Les enjeux énergie-climat obligatoirement abordés dans seulement 11% des formations
"J'ai été marqué par le manque de sens des cours proposés : absolument rien sur les enjeux sociaux et environnementaux alors que l'on parle des défis majeurs de ce siècle. (...) C'est comme si les écoles de commerce vivaient encore au siècle dernier, comme si les chocs pétroliers, la bulle Internet, la crise de 2008, la crise de la dette n'avaient rien changé alors que tout tend à nous montrer qu'il faut repenser notre système", s'alarme pour sa part un jeune diplômé, interrogé également dans ce rapport.
Parmi les 34 établissements examinés, on compte 12 écoles d'ingénieurs, 4 universités, 6 écoles de commerce, 6 écoles de hauts fonctionnaires et 6 établissements divers (Sciences Po, journalisme, communication, architecture...). Seulement 11% des formations proposées dans ces établissements abordent de manière obligatoire ces enjeux climat-énergie, et 24% les abordent soit de manière obligatoire, soit de manière facultative, malgré une "demande forte des étudiants".
3 sujets sur 60 au concours de l'ENA
Le rapport s'arrête par exemple sur l'une des formations les plus emblématiques : l'Ecole nationale d'administration (ENA). En analysant les concours d'entrée de la célèbre école des hauts fonctionnaires depuis 2015, le rapport mesure que sur les 60 sujets proposés, 16 auraient pu aborder les enjeux climat-énergie, mais 13 ne l'ont pas fait. Les 3 sujets sur 60 qui ont abordé ces enjeux datent d'ailleurs de 2018. Preuve d'un changement de logiciel dans l'enseignement supérieur ?
"Chacun a le droit d’être informé et formé aux enjeux climatiques et énergétiques, grands défis de notre siècle. De nombreux étudiants et jeunes actifs, pris entre leur inquiétude profonde en matière climatique et l’absence d’enseignements sérieux dans leur formation intellectuelle et professionnelle, se retrouvent désemparés", constatent les co-autrices de l'étude, Clémence Vorreux et Marion Berthault, qui estiment que "la demande exprimée par le milieu de l’enseignement supérieur, et avant tout par les étudiants, contraste fortement avec le silence de la puissance publique". Le président du Shift Project Jean-Marc Jancovici ajoute qu'"en matière de climat et d'énergie, tout citoyen doit être capable de comprendre ce que dit l’expert, et cela demande au moins 5 à 10 heures de formation".

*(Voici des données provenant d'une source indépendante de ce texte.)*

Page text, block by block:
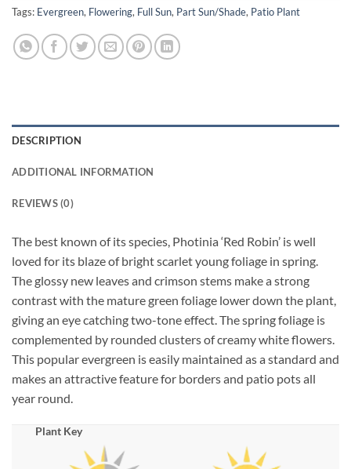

Si le rapport fait le constat d'une offre croissante de formations spécialisées, il appelle les dirigeants d'établissements à l'action, et l'État à "définir une stratégie nationale de l'enseignement supérieure pour le climat", ainsi qu'à "soutenir les établissements dans sa mise en œuvre et mettre en place un observatoire national pour suivre le processus".